The US has imposed new trade restrictions on a dozen more Chinese technology companies

Image credit: Global Times

A dozen more Chinese companies have been added to the US government’s restricted trade list, citing national security and foreign policy concerns. According to Washington, some of the companies are assisting in the development of the Chinese military’s quantum computing programme.

This latest action comes as tensions between the US and China over Taiwan’s status and other problems continue to rise.

Trade was one of the topics discussed at a virtual summit between the leaders of both countries earlier this month. For their alleged role in supporting the Chinese military’s quantum computing activities and obtaining or seeking to acquire US-originated items in support of military purposes, eight Chinese-based technology enterprises were added to the so-called Entity List.

Since the previous Trump administration, this entity list has been increasingly used for national security purposes.
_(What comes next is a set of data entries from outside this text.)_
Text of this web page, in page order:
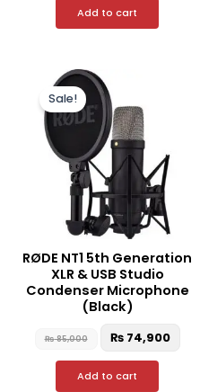
Add to cart
Sale!
RØDE NT1 5th Generation
XLR & USB Studio
Condenser Microphone
(Black)
₨85,000
Original
price
was:
₨ 85,000.
₨74,900
₨
Add to cart
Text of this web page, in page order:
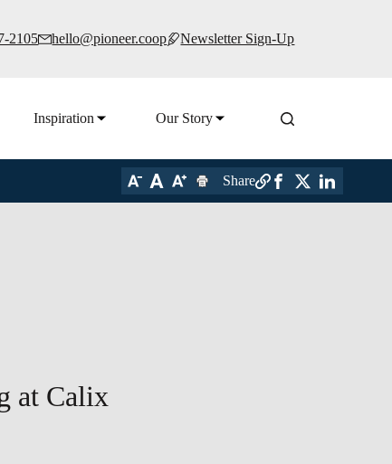
2105 hello@pioneer.coop Newsletter Sign-Up
Inspiration Our Story
Share
at Calix
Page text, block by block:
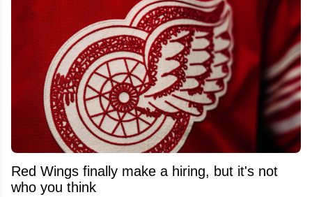
Red Wings finally make a hiring, but it's not
who you think
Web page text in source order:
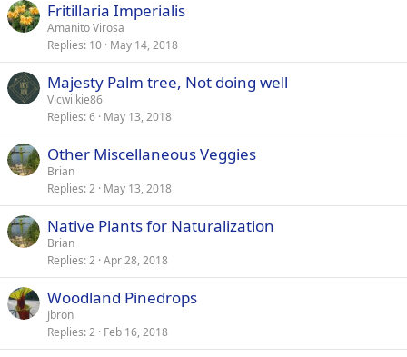
Fritillaria Imperialis
Amanito Virosa
Replies 10 May 14, 2018
Majesty Palm tree, Not doing well
Vicwilkie86
Replies 6 May 13, 2018
Other Miscellaneous Veggies
Brian
Replies 2 May 13, 2018
Native Plants for Naturalization
Brian
Replies 2 Apr 28, 2018
Woodland Pinedrops
Jbron
Replies 2 Feb 16, 2018
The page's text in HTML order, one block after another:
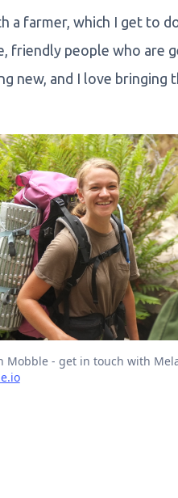
a farmer, which I get to
friendly people who are
new, and I love
Mobble - get in touch with
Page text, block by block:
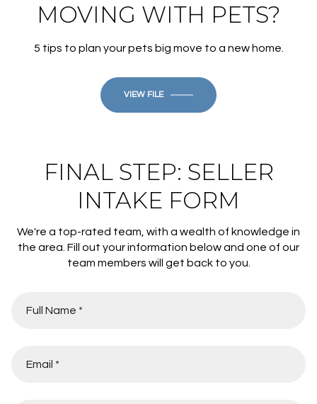
MOVING WITH PETS?
5 tips to plan your pets big move to a new home.
VIEW FILE
FINAL STEP: SELLER
INTAKE FORM
We're a top-rated team, with a wealth of knowledge in
the area. Fill out your information below and one of our
team members will get back to you.
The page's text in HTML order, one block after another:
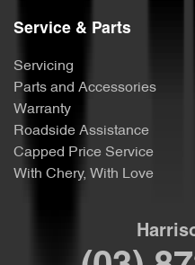
Service & Parts
Servicing
Parts and Accessories
Warranty
Roadside Assistance
Capped Price Service
With Chery, With Love
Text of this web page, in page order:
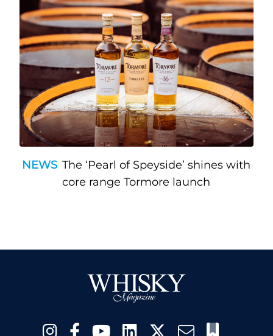
NEWS The ‘Pearl of Speyside’ shines with
core range Tormore launch

A total of 27 new entities from China, Japan, Pakistan, and Singapore have been added to the list. Separately, the Moscow Institute of Physics and Technology was added to the department’s military end-user list, despite the fact that the listing provided no more information other than the fact that it had manufactured military equipment.

“The new listings will help prevent American technology from being used to promote Chinese and Russian military advances and non-proliferation concerns like Pakistan’s unsafeguarded nuclear activities or ballistic missile programs,” Commerce Secretary Gina Raimondo said.

Before they may sell to the companies on the list, potential suppliers must apply for a licence, which is likely to be denied.

In 2019, Huawei, a Chinese telecoms company, was added to the list after concerns that it represented a threat to US national security.

As a result, it was cut off from some of its main suppliers, making it impossible for it to create mobile phones as a result of the shift. Previously, the Chinese government denied that it engages in industrial espionage.